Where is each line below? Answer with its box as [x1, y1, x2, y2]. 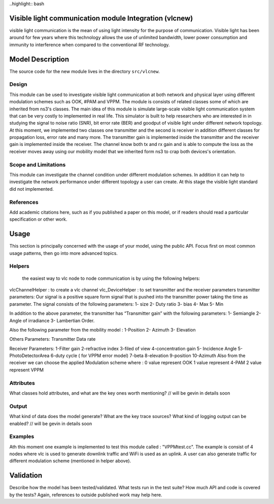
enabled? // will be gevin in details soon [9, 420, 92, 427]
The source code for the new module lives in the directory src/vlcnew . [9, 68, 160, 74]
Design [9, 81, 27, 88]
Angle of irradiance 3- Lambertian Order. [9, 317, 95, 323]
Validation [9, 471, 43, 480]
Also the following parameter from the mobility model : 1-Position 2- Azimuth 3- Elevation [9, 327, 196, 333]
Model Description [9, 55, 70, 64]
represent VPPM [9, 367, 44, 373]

════════

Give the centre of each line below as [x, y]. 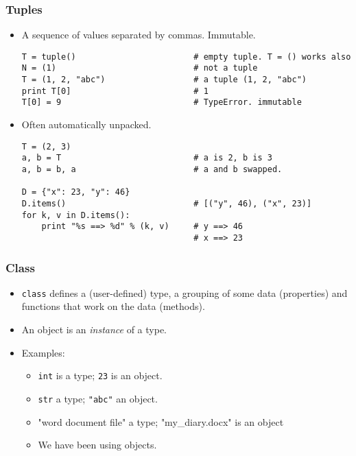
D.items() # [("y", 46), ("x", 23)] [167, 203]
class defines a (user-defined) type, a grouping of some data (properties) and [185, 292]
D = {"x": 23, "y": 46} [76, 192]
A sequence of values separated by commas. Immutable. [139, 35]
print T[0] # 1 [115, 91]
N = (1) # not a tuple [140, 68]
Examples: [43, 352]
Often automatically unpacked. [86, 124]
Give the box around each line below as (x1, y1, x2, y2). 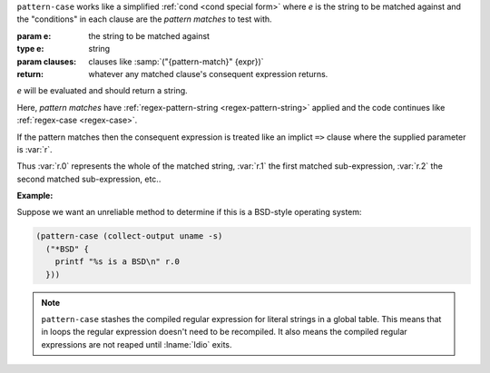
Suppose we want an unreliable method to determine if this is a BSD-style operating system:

════════

Using the records above, repeat exactly the run of lines that starts with the line with "Where is each" and goes on through the line with "represent VPPM [9, 367, 44, 373]"; omit each picture.

**Task solution**
Where is each line below? Answer with its box as [x1, y1, x2, y2]. 
enabled? // will be gevin in details soon [9, 420, 92, 427]
The source code for the new module lives in the directory src/vlcnew . [9, 68, 160, 74]
Design [9, 81, 27, 88]
Angle of irradiance 3- Lambertian Order. [9, 317, 95, 323]
Validation [9, 471, 43, 480]
Also the following parameter from the mobility model : 1-Position 2- Azimuth 3- Elevation [9, 327, 196, 333]
Model Description [9, 55, 70, 64]
represent VPPM [9, 367, 44, 373]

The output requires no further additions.